Exercise directions:
The answer is one number: how many lines in the data below hold "Carlo".

Given entries:
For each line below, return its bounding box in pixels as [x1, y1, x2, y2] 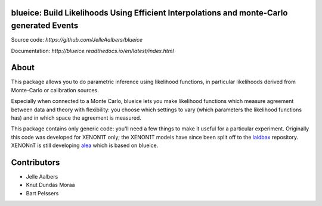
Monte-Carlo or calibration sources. [11, 86, 99, 93]
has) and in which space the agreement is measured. [11, 114, 141, 121]
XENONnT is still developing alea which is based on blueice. [11, 142, 159, 149]
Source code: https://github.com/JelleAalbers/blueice [11, 36, 143, 43]
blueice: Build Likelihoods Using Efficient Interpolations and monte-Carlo [11, 8, 288, 18]
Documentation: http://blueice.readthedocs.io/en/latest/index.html [11, 47, 174, 54]
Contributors [11, 157, 60, 167]
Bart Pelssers [26, 189, 59, 196]

Task result:
2